Об этом воплощенном добре будет позже написана поэма «Пушкин», которую Чичибабин считал едва ли не главной в своем творчестве. Потому что добро для него не безлико, но вдохновенно выразительно: деталями, чертами своей близости к жизни, порой нелепыми и смешными. Пушкин в поэме обезьянничает, куролесит, «как белка, прыгает на борт и ловко руки жмет матросам», но о нем же: «Ни разу Божие дитя не выстрелило в человека». Да, так, потому что заядлый дуэлянт ни разу не стал причиной чьей-то гибели — и нелепо гадать, был на то особый промысел, или случайно глазомер отказывал гению (да и до выстрела по обыкновению не доходило). Но добро не может выйти за рамки своей простоты, обозначенности как добра; «гений и злодейство — две вещи несовместные» — и все тут.
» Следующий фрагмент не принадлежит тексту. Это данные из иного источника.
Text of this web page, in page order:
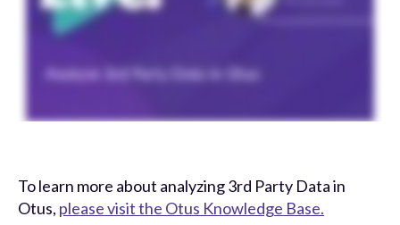
To learn more about analyzing 3rd Party Data in
Otus, please visit the Otus Knowledge Base.
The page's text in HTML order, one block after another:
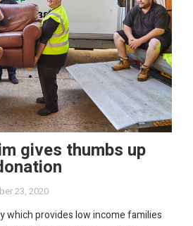
gives thumbs up
23, 2020
which provides low income families
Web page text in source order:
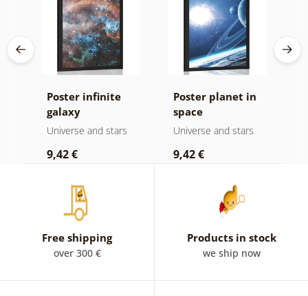
Poster infinite
galaxy
Universe and stars
9,42 €
Poster planet in
space
Universe and stars
9,42 €
Free shipping
over 300 €
Products in stock
we ship now
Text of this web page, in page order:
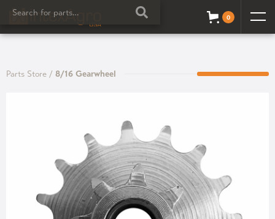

Для Чичибабина, поэта с литературной периферии (в то же время язык не поворачивается назвать его провинциальным поэтом — из-за насущной важности тем, весомости произнесенных слов), священен сам дух и смысл традиции. Он не был экспериментатором в том смысле, что не делал из эксперимента творческой задачи. За что и удостоился прозвища графомана (которое из уст тогдашних «классиков» принял, кажется, с гордостью):

Не за тайны ремесла. А за что? За полноту проживания, достоверность повседневных горестей и щедрот. Чичибабин не прятался за проблемы искусства, но, узнавая персонифицированное зло, называл его подлинным именем — и в этом наследовал Дон Кихоту, смешному разве что для тех, кто не осознает природы зла. У категории смеха в его мире вообще роль особая. Очень рано Чичибабин понял, что его кредо в поэзии — шутовство, словесное простодушие, порой граничащее с юродивостью. Поэтому «поэты прославляли вольность, а я с неволей не расстанусь», «как Маяковский, не смогу, а под Есенина не стоит»… Да и просто: «Не вижу проку в листопадах» (листопад здесь — устойчивый и даже всеобщий лирический мотив: от Пушкина до Бунина и Пастернака). Ведь поэзия — положительно заряженный воздух, длящееся творение, а уныние и увядание вне метафизики ее языка. Еще в 1946-м Чичибабин написал стихотворение с рефреном: «Я у мира скоморох, мать моя посадница» (и, переписав его спустя сорок с лишним лет, назвал «Песенкой на все времена»). Лирический герой представлен наследником вольной республики, где «улыбка дуралея стоит грусти мудреца». Легко, в незамысловатом ритме частушки, произносятся последние слова о дразнящей свободе, пустоте безблагодатного мира, открывающейся «со всех дорог». И так же просто, беспафосно, как в поэме «Пушкин», утверждается тождество жизни и добра: «Коль родились мы на свет, так уж будем добрыми». Таково кредо поэта, сделавшего традицию местом встречи с классиками — Пушкиным, Толстым, Мандельштамом — на обочине литературных канонов. И убежденного в серьезной роли смеха, атрибута свободы (кстати, именно «стихотворение с рефреном» было предъявлено юному поэту при аресте)… Пройдет несколько лет — и из Бориса Полушина возникнет Борис Чичибабин.